The Caretakers of Penegrace

Submitted into Contest #59 in response to: Set your story in a small town where everyone is suspicious of newcomers.... view prompt

4 comments

Fantasy Funny

Another day another convoy of pilgrims, opportunists, and fanatics encroached around the tomb walls of Penegrace, the town of the dead. Once a revered sanctuary for honored deceased to find everlasting peace for their mortal remains, now a hot tourist destination, Penegrace has seen a drastic shift in its millennia's long existence.

A town of less than a thousand dead occupants - and less than a hundred live ones - has remained the same for a very long time.
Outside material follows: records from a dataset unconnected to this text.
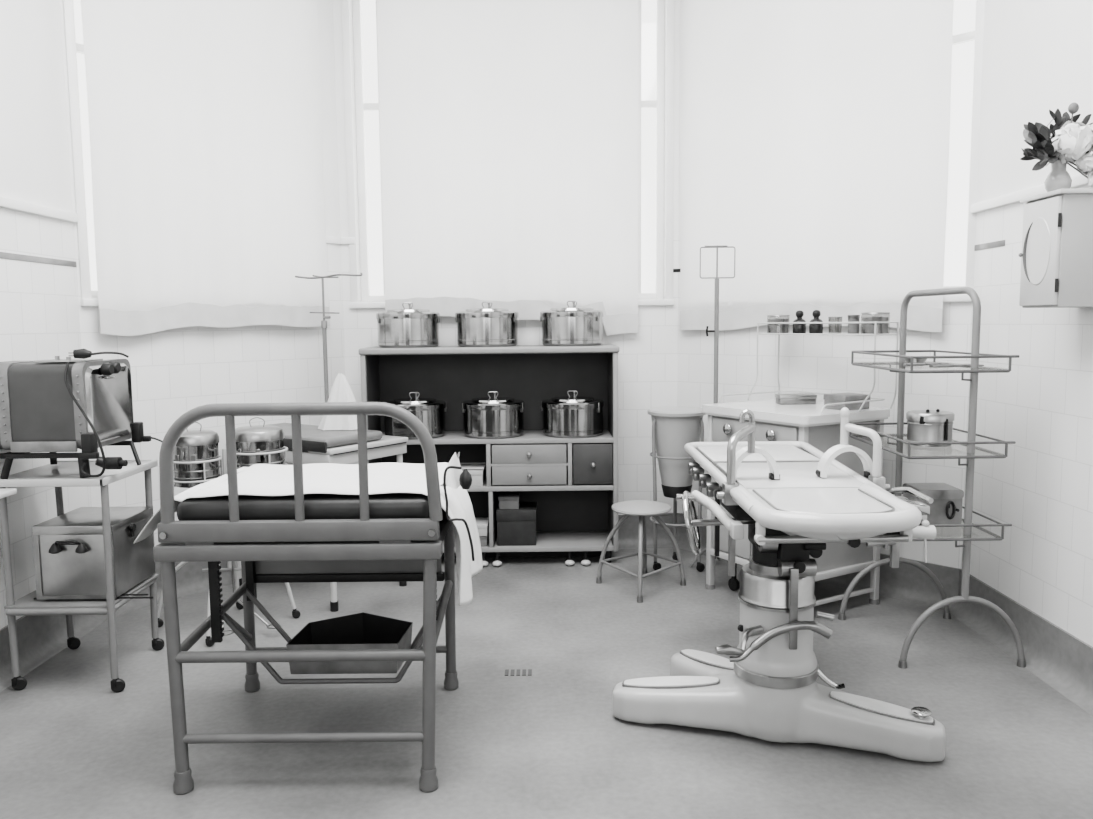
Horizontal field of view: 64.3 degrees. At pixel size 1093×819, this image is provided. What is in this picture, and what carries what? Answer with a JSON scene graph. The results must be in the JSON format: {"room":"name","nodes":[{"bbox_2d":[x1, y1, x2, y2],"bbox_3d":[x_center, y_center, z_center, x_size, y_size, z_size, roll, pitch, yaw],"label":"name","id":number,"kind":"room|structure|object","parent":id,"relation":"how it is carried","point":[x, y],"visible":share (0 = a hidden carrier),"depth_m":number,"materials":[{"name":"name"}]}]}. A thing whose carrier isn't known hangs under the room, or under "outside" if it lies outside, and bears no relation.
{"room":"operating room","nodes":[
{"label":"operating room","id":0,"kind":"room"},
{"bbox_2d":[0,0,90,628],"bbox_3d":[-2.486,-0.624,0.955,0.240,4.100,6.830,-1,6,0],"label":"wall","id":1,"kind":"structure","parent":0,"point":[39,307],"depth_m":4.01,"materials":[{"name":"white tile"}]},
{"bbox_2d":[0,252,76,266],"bbox_3d":[-2.365,-0.391,0.979,0.008,0.028,6.830,-1,6,0],"label":"trim","id":2,"kind":"structure","parent":1,"relation":"attached to","point":[3,255],"depth_m":4.03,"materials":[{"name":"tile"}]},
{"bbox_2d":[0,196,77,222],"bbox_3d":[-2.356,-0.618,0.956,0.030,0.045,6.830,-1,6,0],"label":"trim","id":3,"kind":"structure","parent":1,"relation":"attached to","point":[8,203],"depth_m":4.01,"materials":[{"name":"white paint"}]},
{"bbox_2d":[0,615,107,691],"bbox_3d":[-2.304,1.310,1.149,0.088,0.210,6.830,-1,6,0],"label":"baseboard","id":4,"kind":"structure","parent":1,"relation":"attached to","point":[40,638],"depth_m":3.97,"materials":[{"name":"grey stone"}]},
{"bbox_2d":[95,457,127,469],"bbox_3d":[-1.779,0.217,3.553,0.122,0.058,0.060,-1,6,0],"label":"socket","id":5,"kind":"object","parent":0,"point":[112,463],"depth_m":3.54,"materials":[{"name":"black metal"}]},
{"bbox_2d":[59,0,344,545],"bbox_3d":[-1.950,-1.042,5.084,0.240,4.100,1.674,4,7,38],"label":"wall","id":6,"kind":"structure","parent":0,"point":[174,372],"depth_m":5.06,"materials":[{"name":"white tile"}]},
{"bbox_2d":[63,0,98,305],"bbox_3d":[-1.960,-1.706,4.922,0.190,2.245,1.500,4,7,38],"label":"window","id":7,"kind":"structure","parent":6,"relation":"in","point":[89,297],"depth_m":4.35,"materials":[{"name":"white paint"}]},
{"bbox_2d":[115,561,234,615],"bbox_3d":[-1.802,0.903,5.176,0.088,0.210,1.674,4,7,38],"label":"baseboard","id":8,"kind":"structure","parent":6,"relation":"attached to","point":[190,578],"depth_m":4.91,"materials":[{"name":"grey stone"}]},
{"bbox_2d":[80,0,329,335],"bbox_3d":[-1.830,-1.693,4.854,0.061,2.540,1.470,4,7,38],"label":"window blind","id":9,"kind":"object","parent":6,"relation":"attached to","point":[205,116],"visible":1,"depth_m":4.82,"materials":[{"name":"fabric"}]},
{"bbox_2d":[326,236,341,243],"bbox_3d":[-1.385,-1.091,5.599,0.025,0.045,0.164,4,7,38],"label":"trim","id":10,"kind":"structure","parent":6,"relation":"attached to","point":[329,239],"depth_m":5.60,"materials":[{"name":"white paint"}]},
{"bbox_2d":[333,0,679,514],"bbox_3d":[-0.241,-1.128,5.786,2.200,4.100,0.240,-1,6,0],"label":"wall","id":11,"kind":"structure","parent":0,"point":[647,358],"depth_m":5.73,"materials":[{"name":"white tile"}]},
{"bbox_2d":[341,237,354,243],"bbox_3d":[-1.293,-1.098,5.660,0.095,0.045,0.025,-1,6,0],"label":"trim","id":12,"kind":"structure","parent":11,"relation":"attached to","point":[345,240],"depth_m":5.65,"materials":[{"name":"white paint"}]},
{"bbox_2d":[341,0,673,307],"bbox_3d":[-0.237,-1.797,5.664,2.120,2.245,0.190,-1,6,0],"label":"window","id":13,"kind":"structure","parent":11,"relation":"in","point":[657,298],"depth_m":5.67,"materials":[{"name":"white paint"}]},
{"bbox_2d":[377,0,637,335],"bbox_3d":[-0.237,-1.756,5.526,1.680,2.578,0.067,-1,6,0],"label":"window blind","id":14,"kind":"object","parent":13,"relation":"attached to","point":[509,128],"visible":0.94,"depth_m":5.55,"materials":[{"name":"fabric"}]},
{"bbox_2d":[618,515,672,548],"bbox_3d":[-0.222,0.824,5.816,2.200,0.210,0.088,-1,6,0],"label":"baseboard","id":15,"kind":"structure","parent":11,"relation":"attached to","point":[628,531],"depth_m":5.84,"materials":[{"name":"grey stone"}]},
{"bbox_2d":[0,548,1092,818],"bbox_3d":[-0.137,1.375,1.946,6.100,0.120,9.000,-1,6,0],"label":"floor","id":16,"kind":"structure","parent":0,"point":[549,743],"depth_m":3.27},
{"bbox_2d":[0,488,16,498],"bbox_3d":[-2.033,0.774,2.663,0.560,0.970,0.550,-1,6,0],"label":"table","id":17,"kind":"object","parent":16,"relation":"on","point":[6,492],"visible":1,"depth_m":2.85,"materials":[{"name":"white metal"}]},
{"bbox_2d":[0,459,164,692],"bbox_3d":[-1.996,0.700,3.790,0.503,0.893,0.525,-1,6,0],"label":"trolley","id":18,"kind":"object","parent":16,"relation":"on","point":[65,473],"visible":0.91,"depth_m":3.58,"materials":[{"name":"grey metal"}]},
{"bbox_2d":[0,459,157,486],"bbox_3d":[-2.015,0.271,3.744,0.465,0.031,0.500,-1,6,0],"label":"shelf","id":19,"kind":"object","parent":18,"relation":"attached to","point":[65,473],"depth_m":3.62,"materials":[{"name":"white metal"}]},
{"bbox_2d":[0,349,161,478],"bbox_3d":[-2.016,0.003,3.678,0.629,0.526,0.477,-1,6,0],"label":"machine","id":20,"kind":"object","parent":18,"relation":"on","point":[52,406],"depth_m":3.49,"materials":[{"name":"metal"}]},
{"bbox_2d":[4,574,158,608],"bbox_3d":[-2.010,0.790,3.798,0.435,0.012,0.455,-1,6,0],"label":"shelf","id":21,"kind":"object","parent":18,"relation":"attached to","point":[26,602],"depth_m":3.62,"materials":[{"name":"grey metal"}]},
{"bbox_2d":[32,506,154,599],"bbox_3d":[-1.949,0.618,3.774,0.350,0.312,0.418,-1,6,0],"label":"metal box","id":22,"kind":"object","parent":18,"relation":"on","point":[68,548],"visible":0.99,"depth_m":3.62,"materials":[{"name":"metal"}]},
{"bbox_2d":[34,597,153,599],"bbox_3d":[-1.903,0.792,3.655,0.500,0.008,0.008,-1,6,0],"label":"metal rod","id":23,"kind":"object","parent":18,"relation":"on","point":[117,597],"visible":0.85,"depth_m":3.65,"materials":[{"name":"black metal"}]},
{"bbox_2d":[120,594,147,595],"bbox_3d":[-1.923,0.788,3.695,0.460,0.008,0.008,-1,6,0],"label":"metal rod","id":24,"kind":"object","parent":18,"relation":"on","point":[122,594],"visible":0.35,"depth_m":3.69,"materials":[{"name":"black metal"}]},
{"bbox_2d":[157,446,299,646],"bbox_3d":[-1.562,0.638,4.333,0.641,0.900,0.526,4,7,37],"label":"stand","id":25,"kind":"object","parent":16,"relation":"on","point":[232,566],"visible":0.4,"depth_m":4.26,"materials":[{"name":"grey metal"}]},
{"bbox_2d":[173,422,219,487],"bbox_3d":[-1.713,0.210,4.240,0.227,0.308,0.227,-1,6,0],"label":"drum","id":26,"kind":"object","parent":25,"relation":"on","point":[192,445],"visible":0.79,"depth_m":4.15,"materials":[{"name":"silver metal"}]},
{"bbox_2d":[235,417,284,468],"bbox_3d":[-1.428,0.181,4.308,0.256,0.288,0.256,-1,6,0],"label":"drum","id":27,"kind":"object","parent":25,"relation":"on","point":[257,438],"visible":0.77,"depth_m":4.21,"materials":[{"name":"silver metal"}]},
{"bbox_2d":[153,402,458,794],"bbox_3d":[-0.789,0.567,3.151,0.929,1.260,0.842,-1,6,0],"label":"hospital bed","id":28,"kind":"object","parent":16,"relation":"on","point":[364,549],"visible":0.92,"depth_m":2.75,"materials":[{"name":"grey metal"}]},
{"bbox_2d":[177,473,429,520],"bbox_3d":[-0.782,0.294,3.126,0.820,0.081,0.695,-1,6,0],"label":"mattress","id":29,"kind":"object","parent":28,"relation":"on","point":[389,505],"visible":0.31,"depth_m":2.78,"materials":[{"name":"black leather"}]},
{"bbox_2d":[134,462,482,605],"bbox_3d":[-0.806,0.454,3.136,1.102,0.440,0.654,-1,6,0],"label":"sheet","id":30,"kind":"object","parent":29,"relation":"on","point":[388,477],"visible":0.89,"depth_m":3.03,"materials":[{"name":"white fabric"}]},
{"bbox_2d":[440,452,462,488],"bbox_3d":[-0.322,0.206,2.948,0.086,0.124,0.080,-1,6,0],"label":"tuft","id":31,"kind":"object","parent":30,"relation":"on","point":[452,475],"visible":0.72,"depth_m":2.94,"materials":[{"name":"white fabric"}]},
{"bbox_2d":[286,612,412,673],"bbox_3d":[-0.756,0.917,3.432,0.440,0.129,0.330,-1,6,0],"label":"basin","id":32,"kind":"object","parent":28,"relation":"hanging from","point":[362,630],"visible":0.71,"depth_m":3.50,"materials":[{"name":"black metal"}]},
{"bbox_2d":[443,466,474,560],"bbox_3d":[-0.273,0.333,2.779,0.058,0.312,0.101,5,8,42],"label":"tube","id":33,"kind":"object","parent":28,"relation":"hanging from","point":[465,479],"visible":1,"depth_m":2.78,"materials":[{"name":"black rubber"}]},
{"bbox_2d":[237,423,407,611],"bbox_3d":[-1.301,0.564,4.968,0.866,0.915,0.592,3,7,34],"label":"table","id":34,"kind":"object","parent":16,"relation":"on","point":[318,445],"visible":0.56,"depth_m":4.62,"materials":[{"name":"white metal"}]},
{"bbox_2d":[318,373,356,429],"bbox_3d":[-1.157,-0.049,4.872,0.266,0.316,0.138,-1,6,0],"label":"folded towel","id":35,"kind":"object","parent":34,"relation":"on","point":[341,391],"visible":0.73,"depth_m":4.84,"materials":[{"name":"white fabric"}]},
{"bbox_2d":[295,273,362,401],"bbox_3d":[-1.309,0.075,5.332,0.393,1.806,0.258,1,6,16],"label":"stand","id":36,"kind":"object","parent":16,"relation":"on","point":[323,323],"visible":0.46,"depth_m":5.28,"materials":[{"name":"grey metal"}]},
{"bbox_2d":[359,344,619,566],"bbox_3d":[-0.341,0.278,5.524,1.578,1.356,0.461,-1,6,0],"label":"shelf unit","id":37,"kind":"object","parent":16,"relation":"on","point":[573,482],"visible":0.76,"depth_m":5.68,"materials":[{"name":"grey paint"}]},
{"bbox_2d":[376,302,439,347],"bbox_3d":[-0.865,-0.530,5.443,0.393,0.278,0.393,-2,6,-14],"label":"drum","id":38,"kind":"object","parent":37,"relation":"on","point":[397,328],"visible":1,"depth_m":5.29,"materials":[{"name":"silver metal"}]},
{"bbox_2d":[384,392,446,439],"bbox_3d":[-0.830,0.029,5.479,0.393,0.278,0.393,-3,6,-23],"label":"drum","id":39,"kind":"object","parent":37,"relation":"on","point":[430,411],"visible":0.76,"depth_m":5.34,"materials":[{"name":"silver metal"}]},
{"bbox_2d":[454,531,488,546],"bbox_3d":[-0.490,0.810,5.507,0.245,0.067,0.200,-1,6,0],"label":"storage box","id":40,"kind":"object","parent":37,"relation":"on","point":[484,540],"visible":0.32,"depth_m":5.41,"materials":[{"name":"grey cardboard"}]},
{"bbox_2d":[475,517,488,535],"bbox_3d":[-0.494,0.741,5.495,0.258,0.073,0.210,-1,6,0],"label":"storage box","id":41,"kind":"object","parent":40,"relation":"on","point":[482,522],"visible":0.2,"depth_m":5.40,"materials":[{"name":"white cardboard"}]},
{"bbox_2d":[462,468,484,485],"bbox_3d":[-0.493,0.414,5.463,0.205,0.100,0.210,-1,6,0],"label":"storage box","id":42,"kind":"object","parent":37,"relation":"on","point":[478,476],"visible":0.4,"depth_m":5.36,"materials":[{"name":"white cardboard"}]},
{"bbox_2d":[460,463,485,469],"bbox_3d":[-0.517,0.357,5.452,0.260,0.016,0.200,-1,6,0],"label":"flat tray","id":43,"kind":"object","parent":42,"relation":"on","point":[469,466],"visible":0.53,"depth_m":5.45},
{"bbox_2d":[455,302,518,346],"bbox_3d":[-0.370,-0.535,5.443,0.393,0.278,0.393,0,6,6],"label":"drum","id":44,"kind":"object","parent":37,"relation":"on","point":[478,327],"visible":0.99,"depth_m":5.28,"materials":[{"name":"silver metal"}]},
{"bbox_2d":[462,391,523,438],"bbox_3d":[-0.335,0.024,5.479,0.393,0.278,0.393,-1,6,0],"label":"drum","id":45,"kind":"object","parent":37,"relation":"on","point":[495,417],"visible":1,"depth_m":5.33,"materials":[{"name":"silver metal"}]},
{"bbox_2d":[496,502,536,545],"bbox_3d":[-0.187,0.725,5.529,0.248,0.227,0.240,-1,6,0],"label":"storage box","id":46,"kind":"object","parent":37,"relation":"on","point":[515,527],"visible":0.94,"depth_m":5.41,"materials":[{"name":"black cardboard"}]},
{"bbox_2d":[498,492,519,508],"bbox_3d":[-0.234,0.575,5.484,0.130,0.080,0.140,-1,6,0],"label":"storage box","id":47,"kind":"object","parent":46,"relation":"on","point":[509,500],"visible":1,"depth_m":5.42,"materials":[{"name":"grey cardboard"}]},
{"bbox_2d":[540,301,603,345],"bbox_3d":[0.160,-0.540,5.443,0.393,0.278,0.393,2,6,20],"label":"drum","id":48,"kind":"object","parent":37,"relation":"on","point":[565,326],"visible":0.99,"depth_m":5.28,"materials":[{"name":"silver metal"}]},
{"bbox_2d":[541,390,603,437],"bbox_3d":[0.165,0.019,5.479,0.393,0.278,0.393,1,6,17],"label":"drum","id":49,"kind":"object","parent":37,"relation":"on","point":[568,416],"visible":1,"depth_m":5.32,"materials":[{"name":"silver metal"}]},
{"bbox_2d":[505,669,531,675],"bbox_3d":[-0.121,1.132,3.746,0.116,0.003,0.060,-1,6,0],"label":"floor drain","id":50,"kind":"object","parent":16,"relation":"on","point":[506,670],"visible":1,"depth_m":3.74,"materials":[{"name":"grey metal"}]},
{"bbox_2d":[596,500,685,602],"bbox_3d":[0.557,0.775,4.932,0.428,0.468,0.437,-4,7,-33],"label":"round stool","id":51,"kind":"object","parent":16,"relation":"on","point":[641,508],"visible":1,"depth_m":4.93,"materials":[{"name":"grey metal"}]},
{"bbox_2d":[647,407,705,571],"bbox_3d":[0.790,0.478,5.274,0.356,0.985,0.356,-1,6,0],"label":"bin","id":52,"kind":"object","parent":16,"relation":"on","point":[673,428],"visible":0.74,"depth_m":5.16,"materials":[{"name":"grey metal"}]},
{"bbox_2d":[690,245,735,566],"bbox_3d":[0.996,-0.007,5.257,0.264,1.940,0.273,-1,6,0],"label":"stand","id":53,"kind":"object","parent":16,"relation":"on","point":[716,292],"visible":0.6,"depth_m":5.18,"materials":[{"name":"grey metal"}]},
{"bbox_2d":[612,407,945,761],"bbox_3d":[0.789,0.579,3.167,1.023,1.196,1.488,-2,6,-13],"label":"table","id":54,"kind":"object","parent":16,"relation":"on","point":[794,498],"visible":1,"depth_m":3.03,"materials":[{"name":"white metal"}]},
{"bbox_2d":[732,483,921,540],"bbox_3d":[0.848,0.325,2.647,0.482,0.111,0.479,-1,6,0],"label":"operating table top","id":55,"kind":"object","parent":54,"relation":"on","point":[865,512],"depth_m":2.52,"materials":[{"name":"white plastic"}]},
{"bbox_2d":[702,321,898,605],"bbox_3d":[1.323,0.280,4.672,0.654,1.490,0.841,-4,7,-31],"label":"cart","id":56,"kind":"object","parent":16,"relation":"on","point":[816,425],"visible":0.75,"depth_m":4.50,"materials":[{"name":"white metal"}]},
{"bbox_2d":[767,314,789,332],"bbox_3d":[1.325,-0.489,4.976,0.128,0.107,0.128,-4,7,-31],"label":"glass jar","id":57,"kind":"object","parent":56,"relation":"on","point":[772,328],"visible":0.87,"depth_m":4.93,"materials":[{"name":"clear glass"}]},
{"bbox_2d":[775,393,816,403],"bbox_3d":[1.382,-0.059,4.822,0.206,0.052,0.106,-1,6,0],"label":"tin","id":58,"kind":"object","parent":56,"relation":"on","point":[793,398],"visible":1,"depth_m":4.77,"materials":[{"name":"silver metal"}]},
{"bbox_2d":[793,310,805,332],"bbox_3d":[1.407,-0.487,4.838,0.072,0.128,0.072,-1,6,0],"label":"medicine bottle","id":59,"kind":"object","parent":56,"relation":"on","point":[797,328],"visible":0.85,"depth_m":4.82,"materials":[{"name":"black glass"}]},
{"bbox_2d":[809,310,822,333],"bbox_3d":[1.468,-0.477,4.736,0.072,0.128,0.072,-1,6,0],"label":"medicine bottle","id":60,"kind":"object","parent":56,"relation":"on","point":[813,328],"visible":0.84,"depth_m":4.71,"materials":[{"name":"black glass"}]},
{"bbox_2d":[823,393,870,409],"bbox_3d":[1.561,-0.042,4.522,0.176,0.075,0.156,-3,6,-26],"label":"tray","id":61,"kind":"object","parent":56,"relation":"on","point":[831,398],"visible":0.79,"depth_m":4.47,"materials":[{"name":"metal"}]},
{"bbox_2d":[848,315,859,333],"bbox_3d":[1.596,-0.443,4.523,0.060,0.100,0.060,-1,6,0],"label":"canister","id":62,"kind":"object","parent":56,"relation":"on","point":[852,328],"visible":1,"depth_m":4.50,"materials":[{"name":"silver metal"}]},
{"bbox_2d":[861,312,889,332],"bbox_3d":[1.665,-0.439,4.407,0.140,0.112,0.140,-4,7,-31],"label":"glass jar","id":63,"kind":"object","parent":56,"relation":"on","point":[870,327],"visible":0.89,"depth_m":4.36,"materials":[{"name":"grey glass"}]},
{"bbox_2d":[838,287,1025,668],"bbox_3d":[1.765,0.271,3.988,0.608,1.635,0.713,-1,6,0],"label":"wire shelf rack","id":64,"kind":"object","parent":16,"relation":"on","point":[974,370],"visible":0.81,"depth_m":3.73,"materials":[{"name":"grey metal"}]},
{"bbox_2d":[904,358,926,362],"bbox_3d":[1.718,-0.230,4.049,0.114,0.033,0.114,-4,6,-29],"label":"dish","id":65,"kind":"object","parent":64,"relation":"on","point":[908,360],"visible":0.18,"depth_m":4.01,"materials":[{"name":"silver metal"}]},
{"bbox_2d":[903,362,949,365],"bbox_3d":[1.664,-0.200,3.832,0.236,0.012,0.095,-3,6,-26],"label":"forceps","id":66,"kind":"object","parent":64,"relation":"on","point":[928,363],"visible":0.79,"depth_m":3.81,"materials":[{"name":"silver metal"}]},
{"bbox_2d":[905,409,954,446],"bbox_3d":[1.731,0.077,3.929,0.202,0.161,0.202,-1,6,0],"label":"drum","id":67,"kind":"object","parent":64,"relation":"on","point":[927,425],"visible":0.82,"depth_m":3.85,"materials":[{"name":"silver metal"}]},
{"bbox_2d":[849,422,1015,465],"bbox_3d":[1.728,0.154,3.977,0.446,0.110,0.713,-1,6,0],"label":"tray","id":68,"kind":"object","parent":64,"relation":"on","point":[970,444],"depth_m":3.67,"materials":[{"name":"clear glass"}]},
{"bbox_2d":[902,483,963,523],"bbox_3d":[1.734,0.428,3.910,0.202,0.166,0.174,-1,6,0],"label":"instrument case","id":69,"kind":"object","parent":64,"relation":"on","point":[946,507],"visible":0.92,"depth_m":3.83,"materials":[{"name":"metal"}]},
{"bbox_2d":[851,350,1019,380],"bbox_3d":[1.725,-0.202,3.941,0.446,0.110,0.713,-1,6,0],"label":"tray","id":70,"kind":"object","parent":64,"relation":"on","point":[974,370],"depth_m":3.64,"materials":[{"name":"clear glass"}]},
{"bbox_2d":[889,492,1011,546],"bbox_3d":[1.732,0.502,4.011,0.446,0.110,0.713,-1,6,0],"label":"tray","id":71,"kind":"object","parent":64,"relation":"on","point":[968,524],"depth_m":3.66,"materials":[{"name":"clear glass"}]},
{"bbox_2d":[929,364,983,367],"bbox_3d":[1.732,-0.186,3.691,0.236,0.012,0.095,-2,6,-14],"label":"forceps","id":72,"kind":"object","parent":64,"relation":"on","point":[938,365],"visible":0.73,"depth_m":3.67,"materials":[{"name":"silver metal"}]},
{"bbox_2d":[677,0,971,568],"bbox_3d":[1.582,-1.075,5.077,0.240,4.100,1.854,-6,8,-43],"label":"wall","id":73,"kind":"structure","parent":0,"point":[809,363],"depth_m":4.85,"materials":[{"name":"white tile"}]},
{"bbox_2d":[677,515,958,609],"bbox_3d":[1.481,0.873,5.159,0.088,0.210,1.854,-6,8,-43],"label":"baseboard","id":74,"kind":"structure","parent":73,"relation":"attached to","point":[907,583],"depth_m":4.71,"materials":[{"name":"grey stone"}]},
{"bbox_2d":[727,0,984,305],"bbox_3d":[1.562,-1.732,4.946,0.190,2.265,1.830,-6,8,-43],"label":"window","id":75,"kind":"structure","parent":73,"relation":"in","point":[977,35],"depth_m":4.31,"materials":[{"name":"white paint"}]},
{"bbox_2d":[679,0,953,332],"bbox_3d":[1.414,-1.719,4.907,0.081,2.560,1.725,-6,8,-43],"label":"window blind","id":76,"kind":"object","parent":75,"relation":"attached to","point":[815,134],"visible":0.96,"depth_m":4.88,"materials":[{"name":"fabric"}]},
{"bbox_2d":[961,0,1092,646],"bbox_3d":[2.254,-0.668,0.940,0.240,4.100,6.800,-1,6,0],"label":"wall","id":77,"kind":"structure","parent":0,"point":[1038,54],"depth_m":3.86,"materials":[{"name":"white tile"}]},
{"bbox_2d":[974,240,1004,250],"bbox_3d":[2.134,-0.790,4.194,0.008,0.028,0.300,-1,6,0],"label":"trim","id":78,"kind":"structure","parent":77,"relation":"attached to","point":[1002,242],"depth_m":4.18,"materials":[{"name":"tile"}]},
{"bbox_2d":[949,569,1092,715],"bbox_3d":[2.108,1.269,1.134,0.088,0.210,6.800,-1,6,0],"label":"baseboard","id":79,"kind":"structure","parent":77,"relation":"attached to","point":[1063,661],"depth_m":3.77,"materials":[{"name":"grey stone"}]},
{"bbox_2d":[971,174,1087,212],"bbox_3d":[2.124,-0.660,0.941,0.030,0.045,6.800,-1,6,0],"label":"trim","id":80,"kind":"structure","parent":77,"relation":"attached to","point":[1079,180],"depth_m":3.92,"materials":[{"name":"white paint"}]},
{"bbox_2d":[1018,188,1092,307],"bbox_3d":[2.006,-0.611,3.353,0.253,0.432,0.280,-1,6,0],"label":"upper cabinet","id":81,"kind":"object","parent":77,"relation":"attached to","point":[1056,256],"visible":1,"depth_m":3.25,"materials":[{"name":"paint"}]},
{"bbox_2d":[1044,160,1071,191],"bbox_3d":[1.942,-0.882,3.300,0.092,0.118,0.092,-1,6,0],"label":"flower vase","id":82,"kind":"object","parent":81,"relation":"on","point":[1058,178],"visible":0.8,"depth_m":3.27,"materials":[{"name":"glass"}]},
{"bbox_2d":[1020,102,1092,170],"bbox_3d":[1.945,-1.014,3.281,0.349,0.266,0.172,-2,6,-11],"label":"foliage","id":83,"kind":"object","parent":82,"relation":"in","point":[1038,136],"visible":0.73,"depth_m":3.27,"materials":[{"name":"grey plant"}]},
{"bbox_2d":[1051,121,1092,163],"bbox_3d":[1.966,-0.973,3.239,0.153,0.210,0.154,-1,6,0],"label":"peony","id":84,"kind":"object","parent":82,"relation":"in","point":[1075,139],"visible":0.99,"depth_m":3.20,"materials":[{"name":"white plant"}]},
{"bbox_2d":[1059,159,1092,187],"bbox_3d":[2.010,-0.887,3.257,0.076,0.122,0.173,-4,7,-34],"label":"peony","id":85,"kind":"object","parent":82,"relation":"in","point":[1089,176],"visible":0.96,"depth_m":3.23,"materials":[{"name":"white plant"}]},
{"bbox_2d":[1067,154,1092,175],"bbox_3d":[1.997,-0.910,3.253,0.081,0.083,0.143,-3,6,-22],"label":"peony","id":86,"kind":"object","parent":82,"relation":"in","point":[1084,163],"visible":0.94,"depth_m":3.21,"materials":[{"name":"white plant"}]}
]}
That is, up until a few years ago when an adventurous halfling stumbled upon the town and stumped his head on a low-hanging tombstone. That fateful hit on the head sparked an idea that shattered the divine silence of this resting place and prompted its caretakers to once again use their mouths for words...

“Penegrace houses 979 occupants," said the female stone golem, guiding a group of tourists. "The oldest of which had died 1237 years ago, and the youngest just two months ago. These are all legendary men and women from the past, great warriors and kings, scholars and mages, heroes of all races from all over the world. Here, in this place, all those who’ve helped shape the fate of our world have found their final resting place, under the attentive care of Greyrobed Monks, Penegrace’s caretakers.tondividuals who have denounced their former lives in order to look after the remains of these deceased legends. If you look to your left, you can see Master Kragon, who was once a great leader among the orcish people, and supposedly a good bowler…”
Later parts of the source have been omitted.